[Dataset excerpts]
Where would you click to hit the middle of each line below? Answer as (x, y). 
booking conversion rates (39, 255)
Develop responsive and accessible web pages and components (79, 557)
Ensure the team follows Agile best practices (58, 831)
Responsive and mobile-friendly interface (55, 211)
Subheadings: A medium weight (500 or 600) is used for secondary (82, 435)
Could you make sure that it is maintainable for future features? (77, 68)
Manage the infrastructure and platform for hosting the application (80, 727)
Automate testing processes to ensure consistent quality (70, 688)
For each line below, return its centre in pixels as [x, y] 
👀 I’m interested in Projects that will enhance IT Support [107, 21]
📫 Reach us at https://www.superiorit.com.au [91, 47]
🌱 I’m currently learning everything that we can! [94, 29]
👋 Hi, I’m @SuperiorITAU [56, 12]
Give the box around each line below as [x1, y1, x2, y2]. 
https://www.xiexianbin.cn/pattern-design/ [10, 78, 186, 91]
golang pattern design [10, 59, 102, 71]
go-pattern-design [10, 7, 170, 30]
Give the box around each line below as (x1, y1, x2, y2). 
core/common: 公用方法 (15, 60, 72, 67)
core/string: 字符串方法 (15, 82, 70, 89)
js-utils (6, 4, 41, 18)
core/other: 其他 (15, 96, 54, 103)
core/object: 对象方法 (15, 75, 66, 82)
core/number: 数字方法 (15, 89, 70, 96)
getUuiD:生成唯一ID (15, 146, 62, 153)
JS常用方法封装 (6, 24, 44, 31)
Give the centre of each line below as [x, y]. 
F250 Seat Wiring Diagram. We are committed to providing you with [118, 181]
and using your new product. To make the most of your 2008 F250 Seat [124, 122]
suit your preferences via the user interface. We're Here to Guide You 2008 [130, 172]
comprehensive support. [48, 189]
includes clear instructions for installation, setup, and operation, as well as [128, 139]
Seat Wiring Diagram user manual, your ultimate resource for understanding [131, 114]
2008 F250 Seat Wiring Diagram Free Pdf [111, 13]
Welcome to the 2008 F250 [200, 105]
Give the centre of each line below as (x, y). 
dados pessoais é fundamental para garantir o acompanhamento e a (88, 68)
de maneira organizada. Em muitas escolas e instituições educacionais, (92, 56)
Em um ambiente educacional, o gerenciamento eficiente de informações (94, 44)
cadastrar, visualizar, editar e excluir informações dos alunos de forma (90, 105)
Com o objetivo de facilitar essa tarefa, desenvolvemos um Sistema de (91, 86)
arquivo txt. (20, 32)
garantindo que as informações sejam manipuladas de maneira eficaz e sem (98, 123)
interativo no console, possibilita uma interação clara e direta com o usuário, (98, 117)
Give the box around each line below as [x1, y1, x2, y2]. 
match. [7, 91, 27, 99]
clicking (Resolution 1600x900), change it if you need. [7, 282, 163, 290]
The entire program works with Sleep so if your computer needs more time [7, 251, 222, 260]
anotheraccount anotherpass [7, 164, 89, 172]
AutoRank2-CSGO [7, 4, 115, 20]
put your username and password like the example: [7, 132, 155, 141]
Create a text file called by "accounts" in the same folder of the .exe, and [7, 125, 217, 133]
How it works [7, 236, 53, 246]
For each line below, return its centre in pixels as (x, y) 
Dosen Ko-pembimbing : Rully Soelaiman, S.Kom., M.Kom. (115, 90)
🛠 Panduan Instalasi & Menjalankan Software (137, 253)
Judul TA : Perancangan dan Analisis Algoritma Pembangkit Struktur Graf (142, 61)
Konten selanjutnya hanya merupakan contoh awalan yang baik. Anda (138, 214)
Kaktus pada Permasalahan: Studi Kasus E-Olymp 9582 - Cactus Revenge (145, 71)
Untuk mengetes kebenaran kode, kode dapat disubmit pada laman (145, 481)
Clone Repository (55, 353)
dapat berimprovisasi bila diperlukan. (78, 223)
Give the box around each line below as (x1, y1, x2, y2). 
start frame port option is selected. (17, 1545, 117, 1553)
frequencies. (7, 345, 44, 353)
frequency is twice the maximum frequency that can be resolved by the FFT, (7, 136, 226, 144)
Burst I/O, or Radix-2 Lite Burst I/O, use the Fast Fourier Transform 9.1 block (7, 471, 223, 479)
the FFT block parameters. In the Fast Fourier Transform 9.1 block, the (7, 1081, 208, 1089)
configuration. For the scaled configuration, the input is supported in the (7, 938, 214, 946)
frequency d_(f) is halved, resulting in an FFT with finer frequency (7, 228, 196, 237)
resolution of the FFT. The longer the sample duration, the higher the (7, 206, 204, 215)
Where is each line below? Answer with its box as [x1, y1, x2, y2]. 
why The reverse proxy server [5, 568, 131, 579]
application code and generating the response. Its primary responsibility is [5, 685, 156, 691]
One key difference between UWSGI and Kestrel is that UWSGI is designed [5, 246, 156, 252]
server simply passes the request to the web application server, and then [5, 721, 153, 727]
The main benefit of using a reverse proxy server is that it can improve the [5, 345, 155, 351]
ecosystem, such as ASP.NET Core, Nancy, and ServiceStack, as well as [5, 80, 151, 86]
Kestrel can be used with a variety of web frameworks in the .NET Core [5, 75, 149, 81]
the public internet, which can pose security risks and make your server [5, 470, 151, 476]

Task brief: Each entry in the data must be copied exactly.

Your solution:
Where would you click to hit the middle of each line below? Answer as (x, y). 
booking conversion rates (39, 255)
Develop responsive and accessible web pages and components (79, 557)
Ensure the team follows Agile best practices (58, 831)
Responsive and mobile-friendly interface (55, 211)
Subheadings: A medium weight (500 or 600) is used for secondary (82, 435)
Could you make sure that it is maintainable for future features? (77, 68)
Manage the infrastructure and platform for hosting the application (80, 727)
Automate testing processes to ensure consistent quality (70, 688)
For each line below, return its centre in pixels as [x, y] 
👀 I’m interested in Projects that will enhance IT Support [107, 21]
📫 Reach us at https://www.superiorit.com.au [91, 47]
🌱 I’m currently learning everything that we can! [94, 29]
👋 Hi, I’m @SuperiorITAU [56, 12]
Give the box around each line below as [x1, y1, x2, y2]. 
https://www.xiexianbin.cn/pattern-design/ [10, 78, 186, 91]
golang pattern design [10, 59, 102, 71]
go-pattern-design [10, 7, 170, 30]
Give the box around each line below as (x1, y1, x2, y2). 
core/common: 公用方法 (15, 60, 72, 67)
core/string: 字符串方法 (15, 82, 70, 89)
js-utils (6, 4, 41, 18)
core/other: 其他 (15, 96, 54, 103)
core/object: 对象方法 (15, 75, 66, 82)
core/number: 数字方法 (15, 89, 70, 96)
getUuiD:生成唯一ID (15, 146, 62, 153)
JS常用方法封装 (6, 24, 44, 31)
Give the centre of each line below as [x, y]. 
F250 Seat Wiring Diagram. We are committed to providing you with [118, 181]
and using your new product. To make the most of your 2008 F250 Seat [124, 122]
suit your preferences via the user interface. We're Here to Guide You 2008 [130, 172]
comprehensive support. [48, 189]
includes clear instructions for installation, setup, and operation, as well as [128, 139]
Seat Wiring Diagram user manual, your ultimate resource for understanding [131, 114]
2008 F250 Seat Wiring Diagram Free Pdf [111, 13]
Welcome to the 2008 F250 [200, 105]
Give the centre of each line below as (x, y). 
dados pessoais é fundamental para garantir o acompanhamento e a (88, 68)
de maneira organizada. Em muitas escolas e instituições educacionais, (92, 56)
Em um ambiente educacional, o gerenciamento eficiente de informações (94, 44)
cadastrar, visualizar, editar e excluir informações dos alunos de forma (90, 105)
Com o objetivo de facilitar essa tarefa, desenvolvemos um Sistema de (91, 86)
arquivo txt. (20, 32)
garantindo que as informações sejam manipuladas de maneira eficaz e sem (98, 123)
interativo no console, possibilita uma interação clara e direta com o usuário, (98, 117)
Give the box around each line below as [x1, y1, x2, y2]. 
match. [7, 91, 27, 99]
clicking (Resolution 1600x900), change it if you need. [7, 282, 163, 290]
The entire program works with Sleep so if your computer needs more time [7, 251, 222, 260]
anotheraccount anotherpass [7, 164, 89, 172]
AutoRank2-CSGO [7, 4, 115, 20]
put your username and password like the example: [7, 132, 155, 141]
Create a text file called by "accounts" in the same folder of the .exe, and [7, 125, 217, 133]
How it works [7, 236, 53, 246]
For each line below, return its centre in pixels as (x, y) 
Dosen Ko-pembimbing : Rully Soelaiman, S.Kom., M.Kom. (115, 90)
🛠 Panduan Instalasi & Menjalankan Software (137, 253)
Judul TA : Perancangan dan Analisis Algoritma Pembangkit Struktur Graf (142, 61)
Konten selanjutnya hanya merupakan contoh awalan yang baik. Anda (138, 214)
Kaktus pada Permasalahan: Studi Kasus E-Olymp 9582 - Cactus Revenge (145, 71)
Untuk mengetes kebenaran kode, kode dapat disubmit pada laman (145, 481)
Clone Repository (55, 353)
dapat berimprovisasi bila diperlukan. (78, 223)
Give the box around each line below as (x1, y1, x2, y2). 
start frame port option is selected. (17, 1545, 117, 1553)
frequencies. (7, 345, 44, 353)
frequency is twice the maximum frequency that can be resolved by the FFT, (7, 136, 226, 144)
Burst I/O, or Radix-2 Lite Burst I/O, use the Fast Fourier Transform 9.1 block (7, 471, 223, 479)
the FFT block parameters. In the Fast Fourier Transform 9.1 block, the (7, 1081, 208, 1089)
configuration. For the scaled configuration, the input is supported in the (7, 938, 214, 946)
frequency d_(f) is halved, resulting in an FFT with finer frequency (7, 228, 196, 237)
resolution of the FFT. The longer the sample duration, the higher the (7, 206, 204, 215)
Where is each line below? Answer with its box as [x1, y1, x2, y2]. 
why The reverse proxy server [5, 568, 131, 579]
application code and generating the response. Its primary responsibility is [5, 685, 156, 691]
One key difference between UWSGI and Kestrel is that UWSGI is designed [5, 246, 156, 252]
server simply passes the request to the web application server, and then [5, 721, 153, 727]
The main benefit of using a reverse proxy server is that it can improve the [5, 345, 155, 351]
ecosystem, such as ASP.NET Core, Nancy, and ServiceStack, as well as [5, 80, 151, 86]
Kestrel can be used with a variety of web frameworks in the .NET Core [5, 75, 149, 81]
the public internet, which can pose security risks and make your server [5, 470, 151, 476]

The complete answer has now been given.